- On Wednesday Kaid Benfield, director for the National Resources Defense Council, asked how the “smart growth” movement, formed in the 1990s, could better fit today. His article was inspired by another written in a San Diego magazine, claiming “smarter smart growth” would better enable cities to combat sprawl and enhance livability. It focused on things like respecting community planning, conforming new developments to local character, tolerating “NIMBYism”, allowing density only incrementally, and concentrating retail on existing corridors rather than letting it spread. To this Benfield added that cities should “pursue communities suitable for a diversity of incomes, housing types, ethnicities, and old/new residents.”
Are these good ideas? Benfield’s last one about increasing diversity certainly is. But that’s what makes the others so counterproductive.
The problem with “smart growth”, after all, is precisely that it empowers existing citizens—and the government—to dictate growth, rather than the market. This causes nothing new to get built, since everything proposed gets shot down by neighborhood reactionaries, who feel entitled at public meetings to dictate how others should use their land. And if buildings are approved, they must follow onerous design standards that prevent them from being too tall, wide, colorful, modern, obstructive, etc. etc. etc.

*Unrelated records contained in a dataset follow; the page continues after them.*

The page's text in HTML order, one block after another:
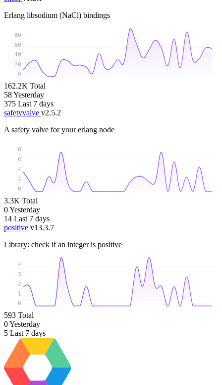
Erlang libsodium (NaCl) bindings
0
20
40
60
80
162.2K Total
58Yesterday
375 Last 7 days
safetyvalve v2.5.2
A safety valve for your erlang node
0
2
4
6
8
3.3K Total
0Yesterday
14 Last 7 days
positive v13.3.7
Library: check if an integer is positive
0
1
2
3
4
593 Total
0Yesterday
5 Last 7 days
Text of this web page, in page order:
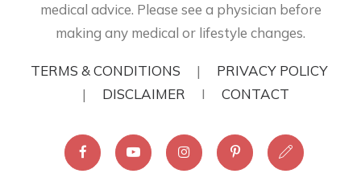
medical advice. Please see a physician before
making any medical or lifestyle changes.
TERMS & CONDITIONS | PRIVACY POLICY
| DISCLAIMER I CONTACT
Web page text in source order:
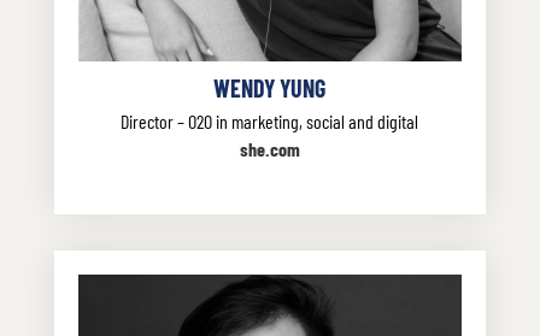
WENDY YUNG
Director – O2O in marketing, social and digital
she.com
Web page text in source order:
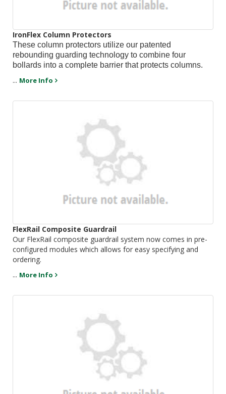
IronFlex Column Protectors
These column protectors utilize our patented
rebounding guarding technology to combine four
bollards into a complete barrier that protects columns.
... More Info
FlexRail Composite Guardrail
Our FlexRail composite guardrail system now comes in pre-
configured modules which allows for easy specifying and
ordering.
... More Info
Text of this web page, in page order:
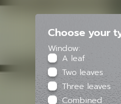
Choose your
Window:
A leaf
Two leaves
Three leaves
Combined
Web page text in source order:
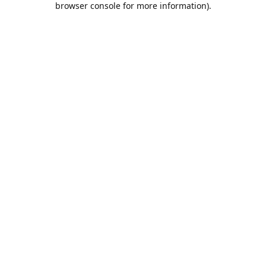
browser console for more information).
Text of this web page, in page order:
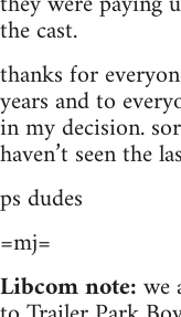
the cast.
thanks for
years and to
in my decision.
haven’t seen the
ps dudes
=mj=
Libcom note:we
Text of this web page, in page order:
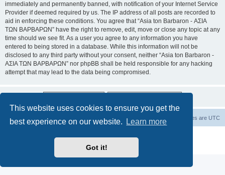
This website uses cookies to ensure you get the
best experience on our website.
Learn more
Got it!
immediately and permanently banned, with notification of your Internet Service
Provider if deemed required by us. The IP address of all posts are recorded to
aid in enforcing these conditions. You agree that “Asia ton Barbaron - ΑΣΙΑ
ΤΩΝ ΒΑΡΒΑΡΩΝ” have the right to remove, edit, move or close any topic at any
time should we see fit. As a user you agree to any information you have
entered to being stored in a database. While this information will not be
disclosed to any third party without your consent, neither “Asia ton Barbaron -
ΑΣΙΑ ΤΩΝ ΒΑΡΒΑΡΩΝ” nor phpBB shall be held responsible for any hacking
attempt that may lead to the data being compromised.
Board index All times are UTC
Privacy
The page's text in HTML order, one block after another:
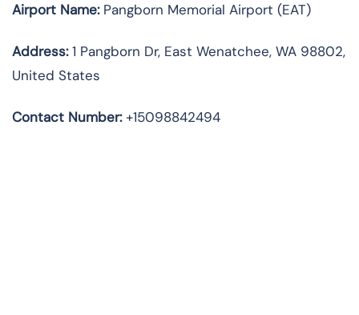
Airport Name:Pangborn Memorial Airport (EAT)
Address:1 Pangborn Dr, East Wenatchee, WA 98802,
United States
Contact Number:+15098842494
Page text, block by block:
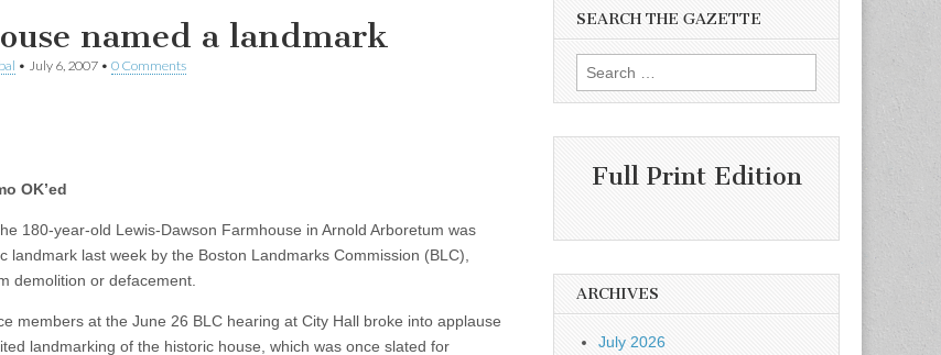
named a landmark
• July 6, 2007 • 0 Comments
OK’ed
180-year-old Lewis-Dawson Farmhouse in Arnold Arboretum was
landmark last week by the Boston Landmarks Commission (BLC),
demolition or defacement.
members at the June 26 BLC hearing at City Hall broke into applause
landmarking of the historic house, which was once slated for
SEARCH THE GAZETTE
Search
for:
Full Print Edition
ARCHIVES
July 2026
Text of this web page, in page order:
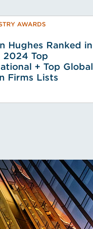
AWARDS
Hughes Ranked in
2024 Top
+ Top Global
Firms Lists
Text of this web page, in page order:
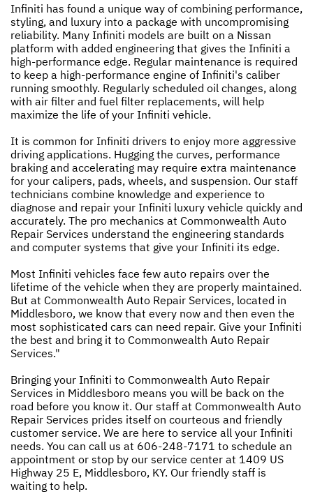
Infiniti has found a unique way of combining performance,
styling, and luxury into a package with uncompromising
reliability. Many Infiniti models are built on a Nissan
platform with added engineering that gives the Infiniti a
high-performance edge. Regular maintenance is required
to keep a high-performance engine of Infiniti's caliber
running smoothly. Regularly scheduled oil changes, along
with air filter and fuel filter replacements, will help
maximize the life of your Infiniti vehicle.
It is common for Infiniti drivers to enjoy more aggressive
driving applications. Hugging the curves, performance
braking and accelerating may require extra maintenance
for your calipers, pads, wheels, and suspension. Our staff
technicians combine knowledge and experience to
diagnose and repair your Infiniti luxury vehicle quickly and
accurately. The pro mechanics at Commonwealth Auto
Repair Services understand the engineering standards
and computer systems that give your Infiniti its edge.
Most Infiniti vehicles face few auto repairs over the
lifetime of the vehicle when they are properly maintained.
But at Commonwealth Auto Repair Services, located in
Middlesboro, we know that every now and then even the
most sophisticated cars can need repair. Give your Infiniti
the best and bring it to Commonwealth Auto Repair
Services."
Bringing your Infiniti to Commonwealth Auto Repair
Services in Middlesboro means you will be back on the
road before you know it. Our staff at Commonwealth Auto
Repair Services prides itself on courteous and friendly
customer service. We are here to service all your Infiniti
needs. You can call us at 606-248-7171 to schedule an
appointment or stop by our service center at 1409 US
Highway 25 E, Middlesboro, KY. Our friendly staff is
waiting to help.
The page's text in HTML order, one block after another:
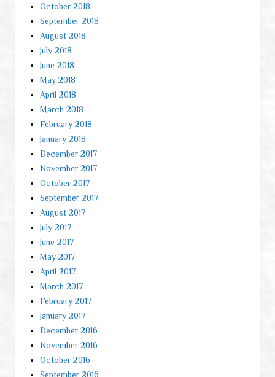
October 2018
September 2018
August 2018
July 2018
June 2018
May 2018
April 2018
March 2018
February 2018
January 2018
December 2017
November 2017
October 2017
September 2017
August 2017
July 2017
June 2017
May 2017
April 2017
March 2017
February 2017
January 2017
December 2016
November 2016
October 2016
September 2016
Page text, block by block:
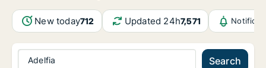
New today712 Updated 24h7,571
Adelfia Search
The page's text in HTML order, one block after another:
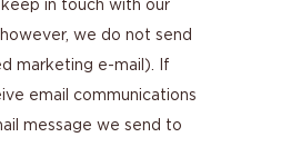
in touch with our
we do not send
marketing e-mail). If
email communications
message we send to
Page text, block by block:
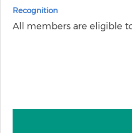
Recognition
All members are eligible
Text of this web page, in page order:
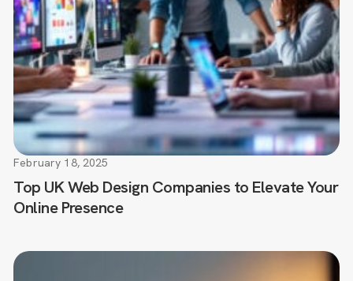
Top UK Web Design Companies to Elevate Your
Online Presence
February 18, 2025
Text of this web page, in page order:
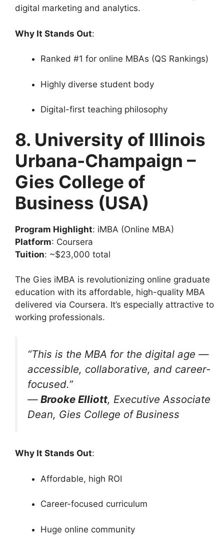
digital marketing and analytics.
Why It Stands Out:
Ranked #1 for online MBAs (QS Rankings)
Highly diverse student body
Digital-first teaching philosophy
8. University of Illinois
Urbana-Champaign –
Gies College of
Business (USA)
Program Highlight: iMBA (Online MBA)
Platform: Coursera
Tuition: ~$23,000 total
The Gies iMBA is revolutionizing online graduate
education with its affordable, high-quality MBA
delivered via Coursera. It’s especially attractive to
working professionals.
“This is the MBA for the digital age —
accessible, collaborative, and career-
focused.”
— Brooke Elliott, Executive Associate
Dean, Gies College of Business
Why It Stands Out:
Affordable, high ROI
Career-focused curriculum
Huge online community
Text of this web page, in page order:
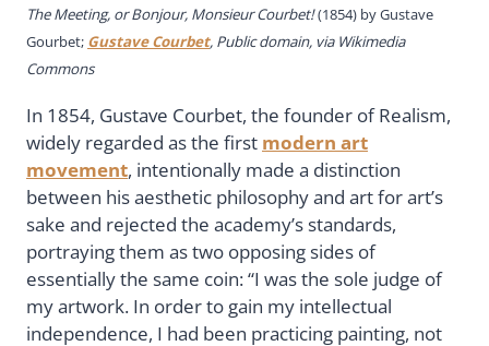
The Meeting, or Bonjour, Monsieur Courbet!(1854) by Gustave
Gourbet; Gustave Courbet, Public domain, via Wikimedia
Commons
In 1854, Gustave Courbet, the founder of Realism,
widely regarded as the first modern art
movement, intentionally made a distinction
between his aesthetic philosophy and art for art’s
sake and rejected the academy’s standards,
portraying them as two opposing sides of
essentially the same coin: “I was the sole judge of
my artwork. In order to gain my intellectual
independence, I had been practicing painting, not
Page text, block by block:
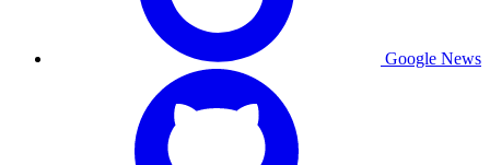
Google News
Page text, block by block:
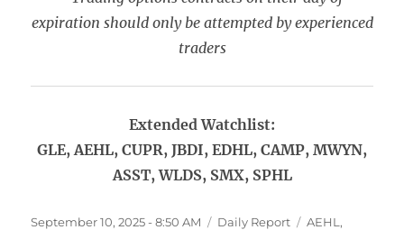
expiration should only be attempted by experienced
traders
Extended Watchlist:
GLE, AEHL, CUPR, JBDI, EDHL, CAMP, MWYN,
ASST, WLDS, SMX, SPHL
Posted
September 10, 2025 - 8:50 AM Categories
Daily Report Tags
AEHL ,

As Benfield points out, this highly regulated, NIMBY-riddled, “smart” form of urbanism is already “mainstream in nearly every planning office in the country.” It has created cities that are not only unaffordable, since new construction can’t meet demand, but ones that, to my thinking, aren’t even that interesting. Cities like Portland that reflect the philosophy are certainly nice, but also safe, predictable, unchanging. They lack the dynamism and diversity of places like New York, Chicago, and San Francisco, which grew during the industrial era, before the widescale micro-management of urban development. But unfortunately these cities too have since caved into the mantra, at the expense of the poor and the environment, and in defiance of what first made them great.
- This week another one of my articles got published, about San Francisco parklets and how they represent a rise in “tactical urbanism”. It was on Sustainable Cities Collective, a website run by the urban technology company Siemens.